Safeway store manager Craig S. Gross made a presentation of the changes being implemented at the supermarket store at 1855 Wisconsin Ave. NW that include upgrades in products, services and the general aesthetics of the store, which has been undergoing a very slow reset over the past year. The flower, beer and wine, meat and fish departments are being improved or moved. There will be a taco and a sushi bar as well as quickly prepared pizza. There will be catering by Balducci’s. Gross expects a June 1 completion. He said the store employs 247 persons and hopes to hire 40 more. 

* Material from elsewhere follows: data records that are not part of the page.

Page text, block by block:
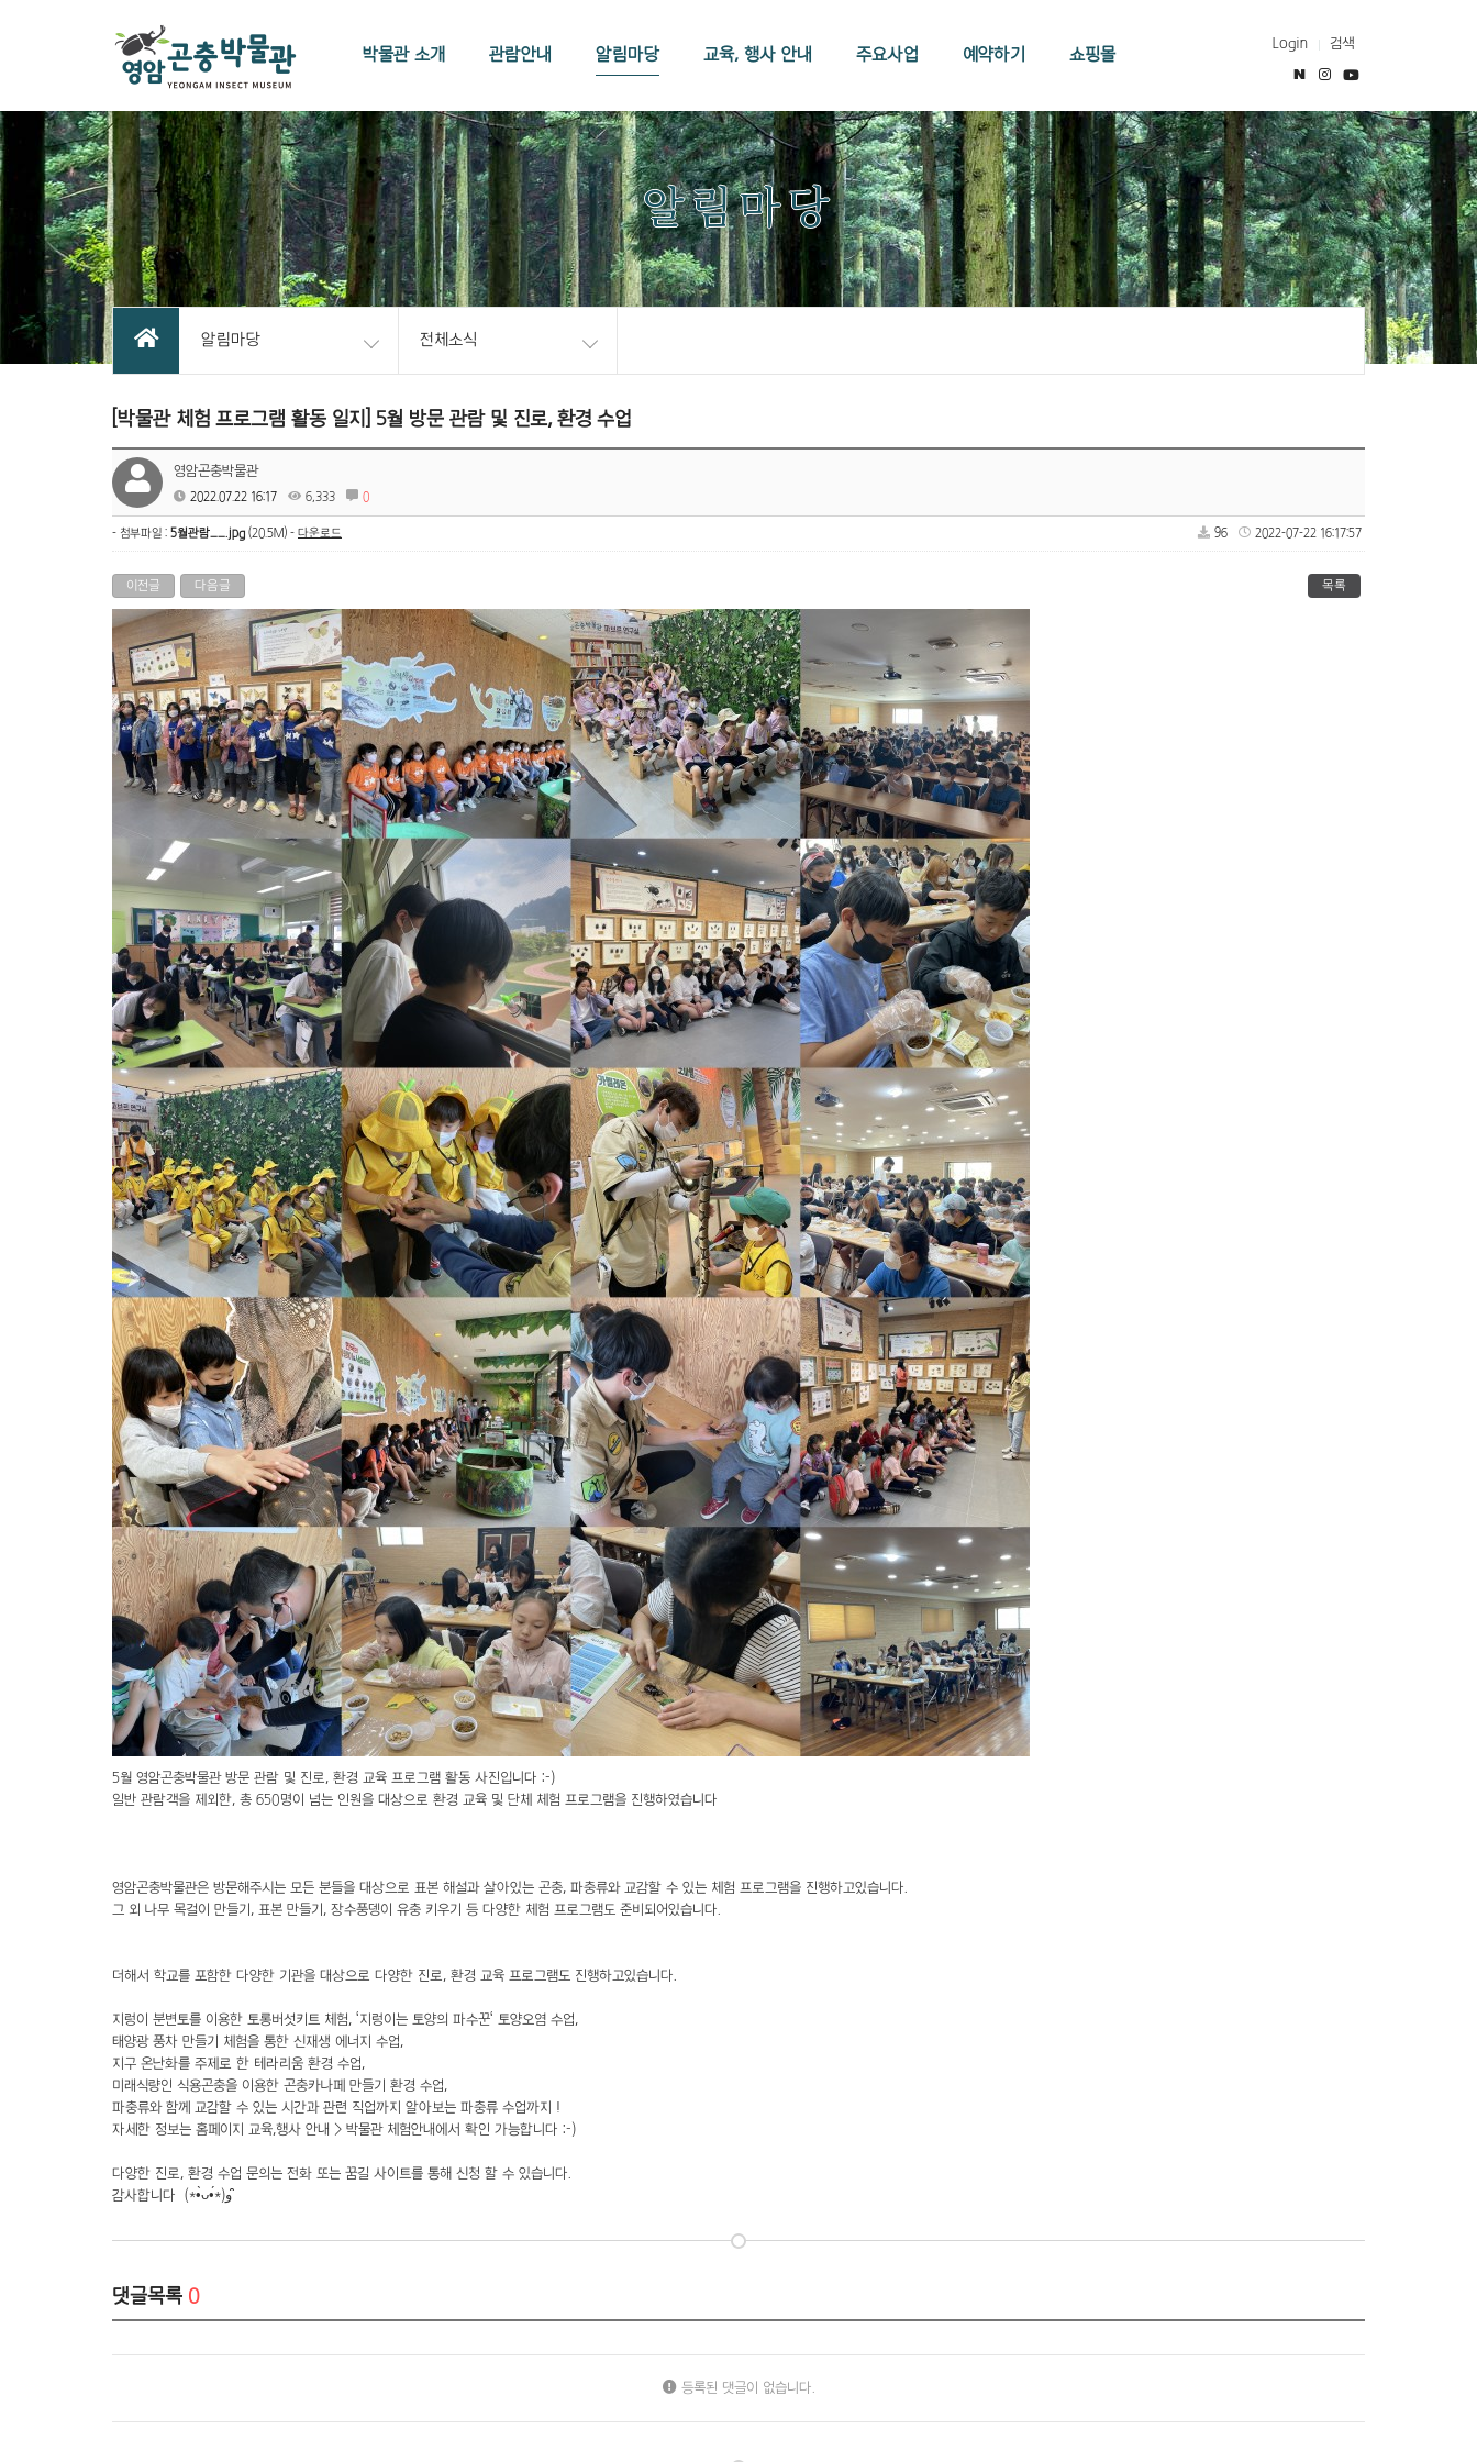
박물관 소개 관람안내 알림마당 교육, 행사 안내 주요사업 예약하기 쇼핑몰 Login 검색
알림마당
알림마당 전체소식
[박물관 체험 프로그램 활동 일지] 5월 방문 관람 및 진로, 환경 수업
영암곤충박물관
2022.07.22 16:17 6,333 0
- 첨부파일 : 5월관람__.jpg (20.5M) - 다운로드 96 2022-07-22 16:17:57
이전글 다음글 목록
5월 영암곤충박물관 방문 관람 및 진로, 환경 교육 프로그램 활동 사진입니다 :-)
일반 관람객을 제외한, 총 650명이 넘는 인원을 대상으로 환경 교육 및 단체 체험 프로그램을 진행하였습니다
영암곤충박물관은 방문해주시는 모든 분들을 대상으로 표본 해설과 살아있는 곤충, 파충류와 교감할 수 있는 체험 프로그램을 진행하고있습니다.
그 외 나무 목걸이 만들기, 표본 만들기, 장수풍뎅이 유충 키우기 등 다양한 체험 프로그램도 준비되어있습니다.
더해서 학교를 포함한 다양한 기관을 대상으로 다양한 진로, 환경 교육 프로그램도 진행하고있습니다.
지렁이 분변토를 이용한 토롱버섯키트 체험, '지렁이는 토양의 파수꾼' 토양오염 수업,
태양광 풍차 만들기 체험을 통한 신재생 에너지 수업,
지구 온난화를 주제로 한 테라리움 환경 수업,
미래식량인 식용곤충을 이용한 곤충카나페 만들기 환경 수업,
파충류와 함께 교감할 수 있는 시간과 관련 직업까지 알아보는 파충류 수업까지 !
자세한 정보는 홈페이지 교육,행사 안내 > 박물관 체험안내에서 확인 가능합니다 :-)
다양한 진로, 환경 수업 문의는 전화 또는 꿈길 사이트를 통해 신청 할 수 있습니다.
감사합니다 (*•̀ᴗ•́*)و ̑̑
댓글목록 0
등록된 댓글이 없습니다.

Also, Vivien Tsang, owner of Dent Place Market at 1643 34th St. NW, spoke of her business’s purchase and renovation of Sara’s Market at 3008 Q St. NW which closed last summer. While an opening date was not given, she did say, “We probably will continue the dry cleaning service there.” 

Then, commissioners John DiPierri and Joe Massaua, who represent Georgetown University, announced that students on Saturday awoke to the announcement that the Car Barn on Prospect Street would be converted into a four-story parking garage …. April Fools! They did, in truth, report that April 28 will be Georgetown Day and — no joke — that residents should expect traffic and partying, as the day celebrates the last day of classes. They also reported students were concerned about the gun shooting incident on Reservoir Road on March 25 and what seemed to them to be a too slow police response time. 

The latest presentation of Transformer statues at 3614 Prospect St. NW: Bumblebee is a larger version than two years ago. Georgetowner photo.

The latest presentation of Transformer statues at 3614 Prospect St. NW: A figure now looks down from the rooftop. Georgetowner photo.

The meeting came alive after 10 p.m. in discussion of the fate of the large Transformer statues — street art, public space incursions and neighborhood nuisances — at 3614 Prospect St. NW. Homeowner Newton Howard, a Georgetown University professor, had been given a temporary permit of six months in 2021 that he responded to by moving a smaller statue to his rooftop and replacing it with a much larger one …  and then ignoring completely the deadline of 16 months earlier. While no neighbor objected to the art itself, most had stories of blocked driveways, sidewalks, privacy incursions and obstruction of the street by sightseers and tourists with absolute impunity. Howard — who did not appear yet again at the meeting, much to almost everyone’s expressed disappointment — has filed another permit application with the Old Georgetown Board — with another awaited result. Some neighbors suggested the transformers be removed to an on-campus site university since the statues are quite innovative and fun in themselves. 

Despite the hour, neighbors spoke civilly and passionately about their frustrations until the meeting was adjourned about 11:30 p.m.